The Sea of Plastic Tears — A Poem
The ocean does not scream when it is hurt.
It whispers.
It whispers through the slow glide of a turtle who once danced through blue corridors of light, now struggling against a floating thread of plastic.
It whispers through the silent drift of a seabird whose wings were meant for wind, not waste.
It whispers through waters that remember when they tasted only of salt and moonlight.
Somewhere in the vastness of the Pacific Ocean, a turtle mistakes a plastic straw for food.
A simple, forgotten tube from a five-minute drink becomes a weapon.
It pierces. It traps.

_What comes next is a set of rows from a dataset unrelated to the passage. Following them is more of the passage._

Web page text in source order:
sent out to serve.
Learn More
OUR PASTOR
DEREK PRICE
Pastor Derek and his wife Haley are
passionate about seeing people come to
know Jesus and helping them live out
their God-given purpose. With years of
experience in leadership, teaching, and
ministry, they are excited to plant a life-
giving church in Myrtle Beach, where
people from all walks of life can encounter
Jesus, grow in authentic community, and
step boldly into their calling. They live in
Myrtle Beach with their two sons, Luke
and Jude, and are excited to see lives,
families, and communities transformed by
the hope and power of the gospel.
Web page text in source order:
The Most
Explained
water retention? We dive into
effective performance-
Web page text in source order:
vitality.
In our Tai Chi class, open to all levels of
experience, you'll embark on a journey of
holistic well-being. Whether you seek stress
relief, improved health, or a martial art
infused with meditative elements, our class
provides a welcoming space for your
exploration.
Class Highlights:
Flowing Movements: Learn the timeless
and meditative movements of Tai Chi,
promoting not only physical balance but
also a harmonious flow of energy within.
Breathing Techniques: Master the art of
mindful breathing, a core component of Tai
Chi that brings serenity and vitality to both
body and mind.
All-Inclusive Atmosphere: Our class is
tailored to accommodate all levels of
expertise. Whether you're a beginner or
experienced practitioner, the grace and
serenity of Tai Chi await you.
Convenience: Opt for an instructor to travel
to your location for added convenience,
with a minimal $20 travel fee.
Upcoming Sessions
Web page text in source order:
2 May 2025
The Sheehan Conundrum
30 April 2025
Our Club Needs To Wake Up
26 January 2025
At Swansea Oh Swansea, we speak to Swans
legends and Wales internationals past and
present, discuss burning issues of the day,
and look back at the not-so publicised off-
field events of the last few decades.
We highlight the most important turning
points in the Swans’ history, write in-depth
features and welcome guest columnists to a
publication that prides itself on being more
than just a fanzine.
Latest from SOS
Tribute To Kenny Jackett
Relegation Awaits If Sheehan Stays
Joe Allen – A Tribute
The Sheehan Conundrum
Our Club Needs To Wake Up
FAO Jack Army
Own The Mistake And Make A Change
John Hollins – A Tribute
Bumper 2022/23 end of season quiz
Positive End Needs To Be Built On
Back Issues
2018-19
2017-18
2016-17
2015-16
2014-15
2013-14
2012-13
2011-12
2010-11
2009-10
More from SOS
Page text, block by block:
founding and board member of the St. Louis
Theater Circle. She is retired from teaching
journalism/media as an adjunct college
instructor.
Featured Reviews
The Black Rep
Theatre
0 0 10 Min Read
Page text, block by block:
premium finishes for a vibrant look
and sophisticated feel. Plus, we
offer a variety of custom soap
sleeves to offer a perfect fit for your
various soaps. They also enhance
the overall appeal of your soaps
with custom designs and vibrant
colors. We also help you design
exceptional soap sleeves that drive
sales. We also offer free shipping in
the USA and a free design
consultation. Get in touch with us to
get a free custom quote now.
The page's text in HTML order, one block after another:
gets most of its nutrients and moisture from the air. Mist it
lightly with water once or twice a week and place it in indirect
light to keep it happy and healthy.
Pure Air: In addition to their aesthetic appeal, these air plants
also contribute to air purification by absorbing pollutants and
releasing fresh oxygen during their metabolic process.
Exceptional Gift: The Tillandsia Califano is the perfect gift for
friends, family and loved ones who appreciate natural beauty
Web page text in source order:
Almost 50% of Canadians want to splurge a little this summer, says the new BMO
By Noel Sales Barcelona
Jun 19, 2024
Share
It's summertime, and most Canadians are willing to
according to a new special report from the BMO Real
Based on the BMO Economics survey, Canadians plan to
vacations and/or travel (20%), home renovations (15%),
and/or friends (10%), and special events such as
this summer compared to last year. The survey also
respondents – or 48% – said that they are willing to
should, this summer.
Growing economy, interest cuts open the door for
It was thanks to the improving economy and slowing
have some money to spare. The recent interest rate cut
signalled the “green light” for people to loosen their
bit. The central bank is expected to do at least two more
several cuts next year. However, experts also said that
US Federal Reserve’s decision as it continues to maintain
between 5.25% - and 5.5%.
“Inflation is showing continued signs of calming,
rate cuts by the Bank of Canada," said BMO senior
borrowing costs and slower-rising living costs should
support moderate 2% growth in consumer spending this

It suffocates.
A life ends — not in a storm, not in nature’s rhythm — but in our convenience.
And the sea keeps whispering.

The Circle We Forget
We often believe the ocean is far from us.

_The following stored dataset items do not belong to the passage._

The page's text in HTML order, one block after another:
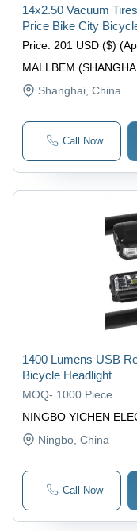
MALLBEM
14x2.50 Vacuum
Price Bike City
Price: 201 USD ($)
Shanghai, China
Call Now
NINGBO YICHEN
1400 Lumens USB
Bicycle Headlight
MOQ- 1000 Piece
Ningbo , China
Call Now
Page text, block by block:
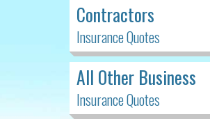
Contractors
Insurance Quotes
All Other Business
Insurance Quotes
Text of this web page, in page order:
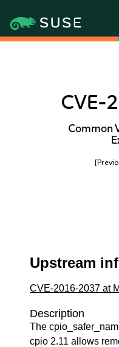
CVE-
Common
Upstream
CVE-2016-2037 at
Description
The
cpio 2.11 allows
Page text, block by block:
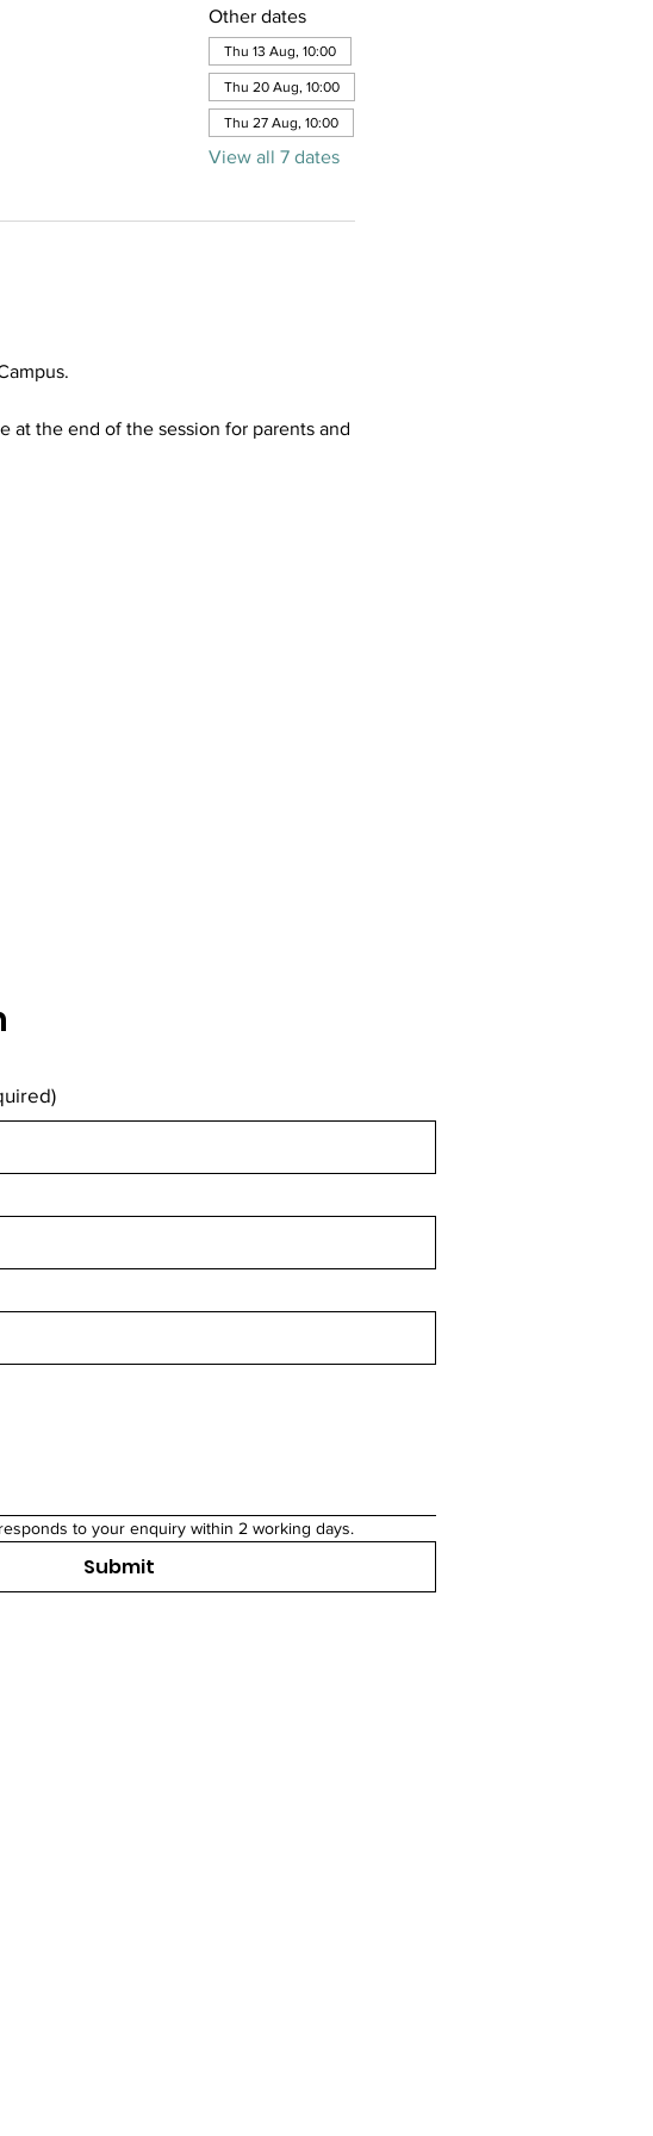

But the ocean breathes for us.
It cools the planet, carries rain to our soil, feeds millions, and steadies the climate that keeps our homes standing.
When plastic fills the sea, it does not stay there.
It breaks into poison.
Fish ingest it.
Birds ingest it.
Water carries it.
And eventually, it returns to us.
A wounded ocean becomes a wounded Earth.
A wounded Earth becomes a fragile human future.

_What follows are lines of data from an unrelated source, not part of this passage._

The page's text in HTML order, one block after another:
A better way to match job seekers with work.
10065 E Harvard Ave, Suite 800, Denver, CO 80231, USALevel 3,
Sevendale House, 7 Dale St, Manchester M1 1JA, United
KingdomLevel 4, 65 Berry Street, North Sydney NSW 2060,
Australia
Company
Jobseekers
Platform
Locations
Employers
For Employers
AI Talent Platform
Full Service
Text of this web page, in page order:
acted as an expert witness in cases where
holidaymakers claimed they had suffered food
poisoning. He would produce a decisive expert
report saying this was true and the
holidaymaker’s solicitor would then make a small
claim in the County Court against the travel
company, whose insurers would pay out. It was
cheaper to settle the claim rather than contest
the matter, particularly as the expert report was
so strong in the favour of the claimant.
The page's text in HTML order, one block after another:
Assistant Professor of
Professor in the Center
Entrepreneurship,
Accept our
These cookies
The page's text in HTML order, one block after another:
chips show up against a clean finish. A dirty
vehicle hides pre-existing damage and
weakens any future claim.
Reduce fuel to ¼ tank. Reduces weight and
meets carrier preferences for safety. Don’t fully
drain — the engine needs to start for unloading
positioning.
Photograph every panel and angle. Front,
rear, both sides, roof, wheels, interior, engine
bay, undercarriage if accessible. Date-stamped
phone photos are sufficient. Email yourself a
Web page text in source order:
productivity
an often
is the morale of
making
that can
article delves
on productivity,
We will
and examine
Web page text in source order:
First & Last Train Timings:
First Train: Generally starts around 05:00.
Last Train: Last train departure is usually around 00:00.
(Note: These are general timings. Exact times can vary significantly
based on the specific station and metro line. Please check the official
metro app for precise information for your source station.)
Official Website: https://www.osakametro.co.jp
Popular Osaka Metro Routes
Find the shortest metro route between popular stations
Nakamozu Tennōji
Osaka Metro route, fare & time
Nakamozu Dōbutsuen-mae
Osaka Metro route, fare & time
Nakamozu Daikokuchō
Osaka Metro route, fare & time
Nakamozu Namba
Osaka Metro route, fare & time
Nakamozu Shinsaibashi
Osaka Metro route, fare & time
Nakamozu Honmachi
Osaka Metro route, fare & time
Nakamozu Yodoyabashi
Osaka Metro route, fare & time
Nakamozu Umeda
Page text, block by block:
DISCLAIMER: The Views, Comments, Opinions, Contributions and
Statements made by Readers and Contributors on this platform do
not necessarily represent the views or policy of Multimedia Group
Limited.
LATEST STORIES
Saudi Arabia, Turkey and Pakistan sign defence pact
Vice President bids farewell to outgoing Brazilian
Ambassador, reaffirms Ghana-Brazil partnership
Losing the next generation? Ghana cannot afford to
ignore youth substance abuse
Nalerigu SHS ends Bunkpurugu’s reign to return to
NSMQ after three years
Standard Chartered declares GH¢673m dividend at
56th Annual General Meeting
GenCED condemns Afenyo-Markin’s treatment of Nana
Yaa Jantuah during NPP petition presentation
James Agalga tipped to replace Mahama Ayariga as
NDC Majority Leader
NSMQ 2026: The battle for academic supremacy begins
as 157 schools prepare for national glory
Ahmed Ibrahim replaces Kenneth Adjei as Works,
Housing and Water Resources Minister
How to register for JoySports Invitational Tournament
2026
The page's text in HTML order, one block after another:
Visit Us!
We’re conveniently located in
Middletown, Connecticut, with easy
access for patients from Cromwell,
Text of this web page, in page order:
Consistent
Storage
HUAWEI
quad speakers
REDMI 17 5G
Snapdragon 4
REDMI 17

This is how plastic turns into prophecy.
Ice melts.
Seas rise.
Storms grow angrier.
What once sounded like distant warnings begin to echo like a quiet judgement day — not a sudden apocalypse, but a slow consequence.
Not punishment.
Just cause and effect.

We Cannot Fix Everything Today
We cannot erase plastic from the world overnight.
We cannot purify every current or rescue every creature in one day.
But revolutions are not born from grand gestures.
They begin with a whisper becoming a voice.
Step One: Speak
The first step is the smallest, yet the most powerful.
When you order a drink, simply say:
“No straw, please.”
That moment is more than a sentence.
It is a vote.
A signal.
A refusal to let convenience outweigh compassion.
One straw less.
One turtle safer.
One ripple of awareness moving outward.
Step Two: Reduce Where You Can
Carry a reusable bottle.
Choose paper or metal over plastic when possible.
Refuse excess packaging when you have the option.
You don’t have to be perfect.
You only have to be conscious.

Step Three: One Step at a Time
We are not fighting plastic in a single battle.
We are shaping habits.
Every small refusal is a stitch in the fabric of change.
Every mindful choice is a tide turning slowly.
The ocean did not fill with plastic in a day.
It will not be healed in a day either.
But tides move mountains of water with patience.
And we can move this world the same way.

A Promise to the Sea
Imagine a future where a turtle swims through clear water again.
Where waves carry only shells and songs.
Where children learn about plastic pollution as something humanity once faced — and overcame.
That future does not begin in governments or factories.
It begins in the quiet moment at a counter when you choose to speak.
No straw.
Less plastic.
One step today.
Another tomorrow.
Because the ocean is whispering.
And this time, we are finally learning to listen.